### ACTION ITEM
Every entry should be returned unchanged, with the pictures omitted.

________________

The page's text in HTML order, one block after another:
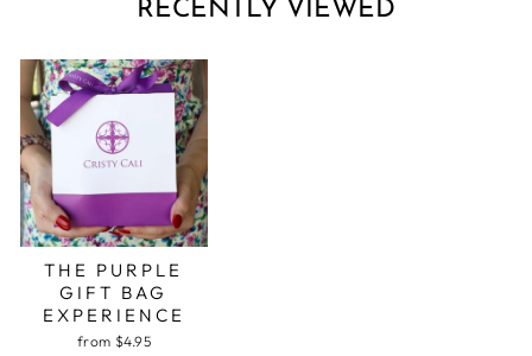
RECENTLY VIEWED
THE PURPLE
GIFT BAG
EXPERIENCE
from $4.95
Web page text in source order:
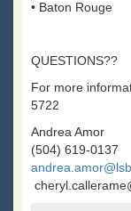
• Baton Rouge
QUESTIONS??
For more
5722
Andrea
(504)
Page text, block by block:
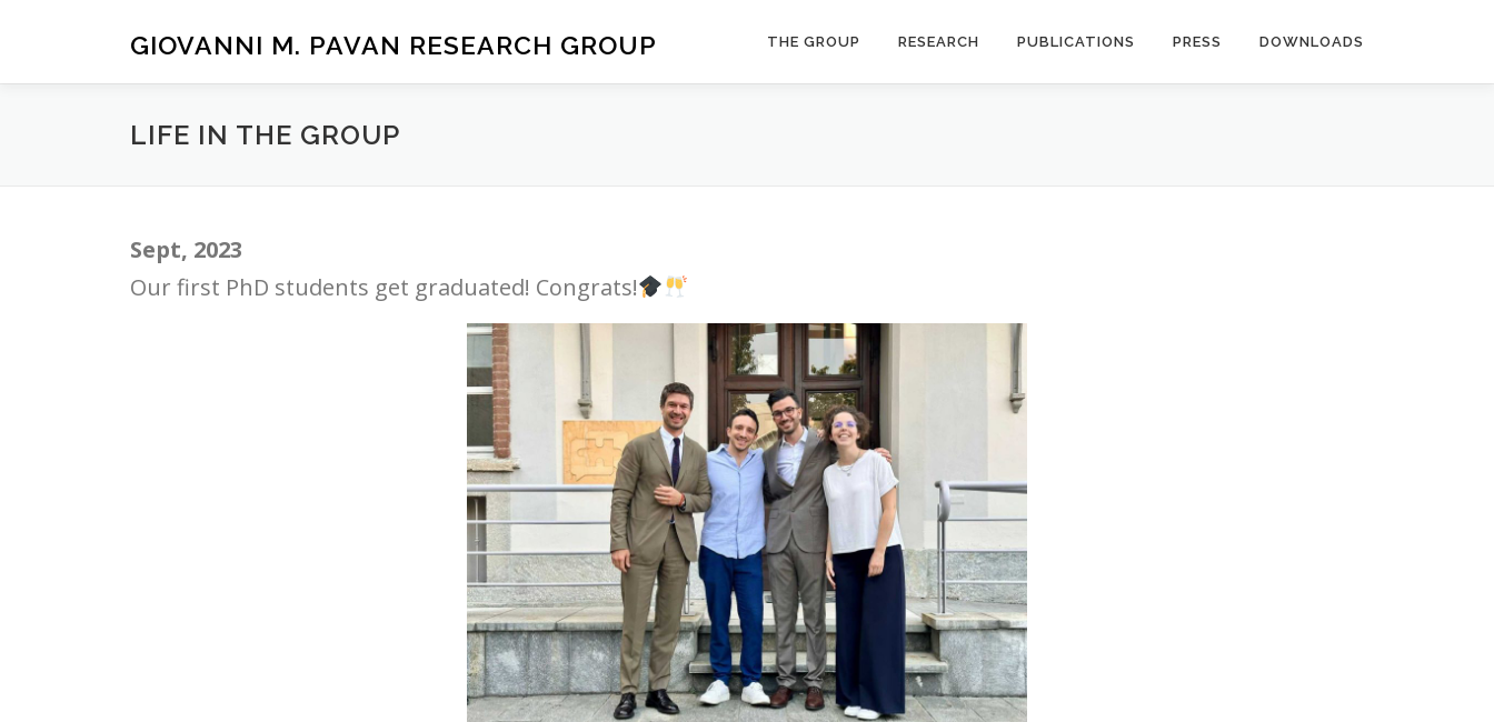
GIOVANNI M. PAVAN RESEARCH GROUP THE GROUP RESEARCH PUBLICATIONS PRESS DOWNLOADS
LIFE IN THE GROUP
Sept, 2023
Our first PhD students get graduated! Congrats!
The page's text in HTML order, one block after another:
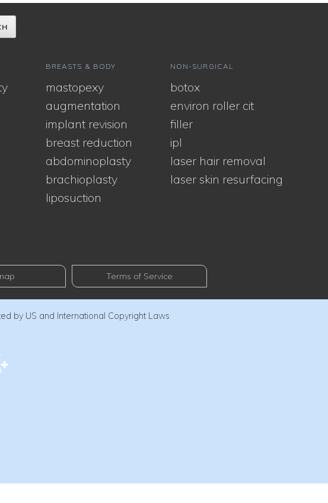
BREASTS & BODY
mastopexy
augmentation
implant revision
breast reduction
abdominoplasty
brachioplasty
liposuction
NON-SURGICAL
botox
environ roller cit
filler
ipl
laser hair removal
laser skin resurfacing
Terms of Service
by US and International Copyright Laws
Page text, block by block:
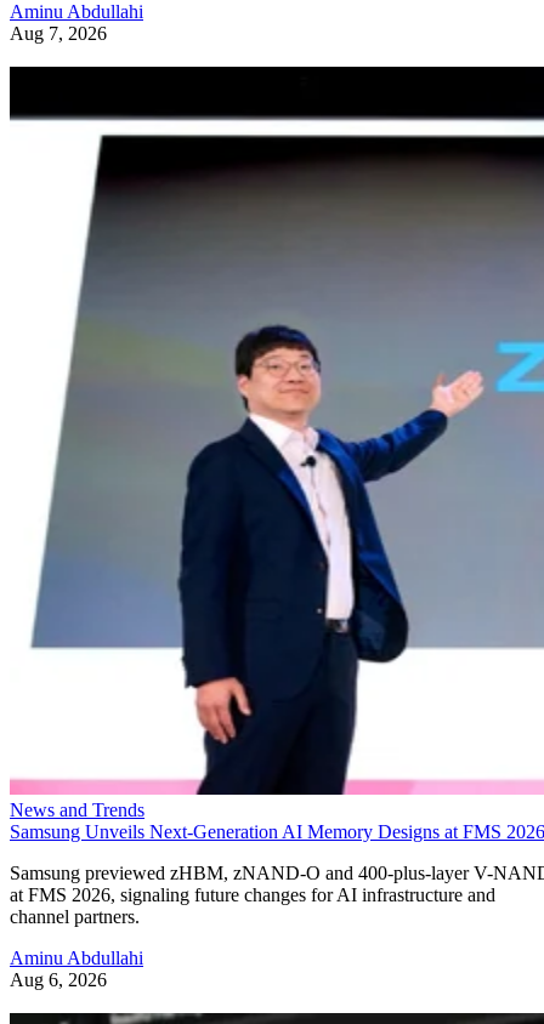
Aminu Abdullahi
Aug 7, 2026
News and Trends
Samsung Unveils Next-Generation AI Memory Designs at FMS 2026
Samsung previewed zHBM, zNAND-O and 400-plus-layer V-
at FMS 2026, signaling future changes for AI infrastructure and
channel partners.
Aminu Abdullahi
Aug 6, 2026
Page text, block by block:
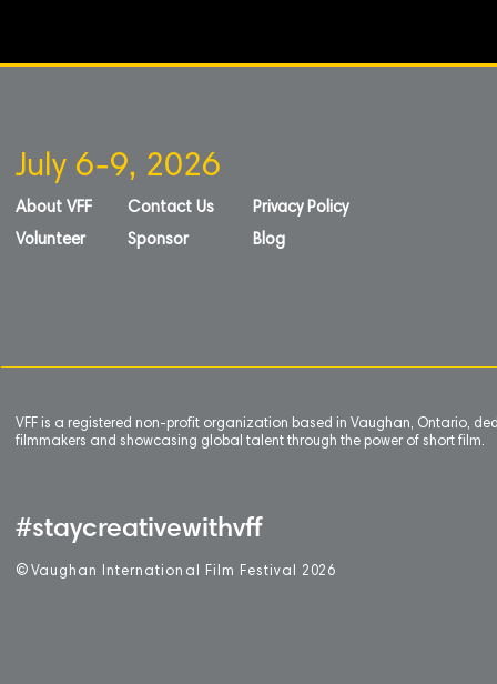
July 6-9, 2026
About VFF
Volunteer
Contact Us
Sponsor
Privacy Policy
Blog
VFF is a registered non-profit organization based in Vaughan, Ontario,
filmmakers and showcasing global talent through the power of short film.
#staycreativewithvff
© Vaughan International Film Festival 2 026

________________

### RESPONSE TO THIS TASK
The page's text in HTML order, one block after another:
RECENTLY VIEWED
THE PURPLE
GIFT BAG
EXPERIENCE
from $4.95
Web page text in source order:
• Baton Rouge
QUESTIONS??
For more
5722
Andrea
(504)
Page text, block by block:
GIOVANNI M. PAVAN RESEARCH GROUP THE GROUP RESEARCH PUBLICATIONS PRESS DOWNLOADS
LIFE IN THE GROUP
Sept, 2023
Our first PhD students get graduated! Congrats!
The page's text in HTML order, one block after another:
BREASTS & BODY
mastopexy
augmentation
implant revision
breast reduction
abdominoplasty
brachioplasty
liposuction
NON-SURGICAL
botox
environ roller cit
filler
ipl
laser hair removal
laser skin resurfacing
Terms of Service
by US and International Copyright Laws
Page text, block by block:
Aminu Abdullahi
Aug 7, 2026
News and Trends
Samsung Unveils Next-Generation AI Memory Designs at FMS 2026
Samsung previewed zHBM, zNAND-O and 400-plus-layer V-
at FMS 2026, signaling future changes for AI infrastructure and
channel partners.
Aminu Abdullahi
Aug 6, 2026
Page text, block by block:
July 6-9, 2026
About VFF
Volunteer
Contact Us
Sponsor
Privacy Policy
Blog
VFF is a registered non-profit organization based in Vaughan, Ontario,
filmmakers and showcasing global talent through the power of short film.
#staycreativewithvff
© Vaughan International Film Festival 2 026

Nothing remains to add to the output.